Abbildung 4 zeigt eine IRE-Behandlung der Prostata, wie sie sich im Ultraschall (US) darstellt. Die US-Sonde befindet sich im Rektum (Enddarm) und stellt die Prostata hier im Längsschnitt (Sagittalebene des Körpers) dar: Kopfwärts (kranial) ist links im Bild, fußwärts (kaudal) rechts im Bild, die Körpervorderseite ist oben. Abgebildet sind die Prostata und der Samenblasen (Stern) und ein Teil der Harnblase. Es sind zwei IRE-Elektroden zu sehen (Pfeile) die zunächst im kaudalen Abschnitt der Prostata, auch Apex genannt, platziert wurden.

Während der Applikation der IRE-Pulse kommt es zu Muskelkontraktionen, die als ruckartige Bewegungen der Prostata zu sehen sind.

Auffällig ist der dann stattfindende Verlust der Abbildung der Prostata im US. Durch die elektrischen Pulse kommt es zur Elektrolyse mit Gasbildung. Die Gasbläschen streuen und reflektieren den Ultraschall, so daß eine Abbildung der anatomischen Strukturen nicht mehr möglich ist.

Das Gas lagert sich zunächst in die Bindegewebe ein und wird nur langsam resorbiert. Dies erschwert die Umpositionierung der Elektroden, die für die Behandlung des kranialen Anteils der Prostata, auch Basis genannt, notwendig ist.

Abbildung 4

IRE ist mehr als nur
irreversible
Elektroporation:

Gasbildung weist auf Elektrolyse hin

Bei der irreversiblen Elektroporation werden wiederholt kurze elektrische Pulse von ca. 100 µsec Dauer und mit Spannungen bis 3000 V appliziert. Diese resultieren in entsprechenden Strömen von bis zu 50 A Stärke zwischen den IRE-Elektroden. Das Gewebe zum Großteil aus Wasser mit darin gelösten Salzen bestehen, führt dies zu Elektrolyse²,³. Diese Komponente der irreversiblen Elektroporation war zum Zeitpunkt der Einführung der IRE in den klinischen Betrieb noch nicht bekannt.

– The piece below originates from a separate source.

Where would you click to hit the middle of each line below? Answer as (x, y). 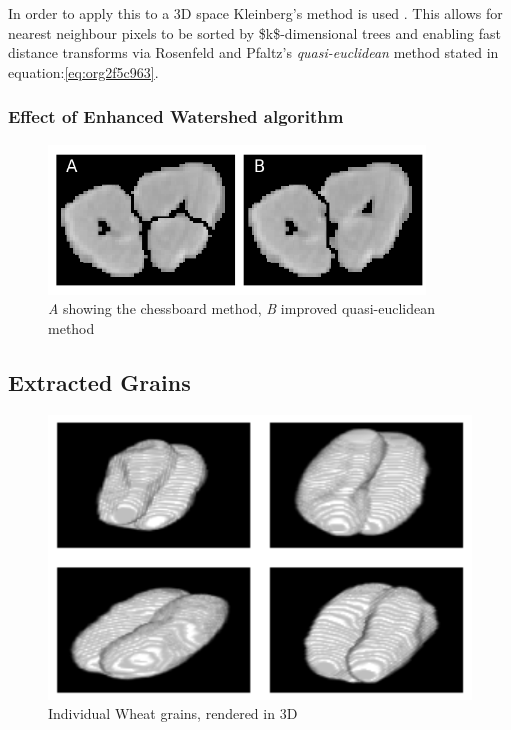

Thermische Aspekte der „nicht-thermischen“ IRE

Ein weiterer Aspekt, der bei IRE-Ablationen zu berücksichtigen ist, ist die joulesche Wärmeentwickung um die Elektroden. Diese Wärementwicklung ist durch den fließenden Strom bedingt und bei IRE-Anwendungen ebenso unvermeidbar wie die Elektrolyse, Die Wärmeentwickung ist proportional (Proportionalitätskonstante k) zum Quadrat des Stromes I, dem Widerstand des Gewebes R und der Einschaltzeit des Stromes t: H = k ∙ I2 ∙ R ∙ t.

Von uns durchgeführt Computersimulationen zeigen die Hitzeentwicklung um IRE-Elektroden (Abbildung X): Die linke Skala zeigt die Erwärmung in Grad Celsius, die rechte, farbige Skala den Grad (Prozentsatz) der thermischen Gewebeablation. 100%ige Gewebezerstörung durch Hitze wird in einem Kreis (zweidimensionale Simulation) mit eine Durchmesser von ca. 3,5 mm erreicht, partielle thermische Schädigung des Gewebes in einem Kreis mit 5 mm Durchmesser um die IRE-Elektrode.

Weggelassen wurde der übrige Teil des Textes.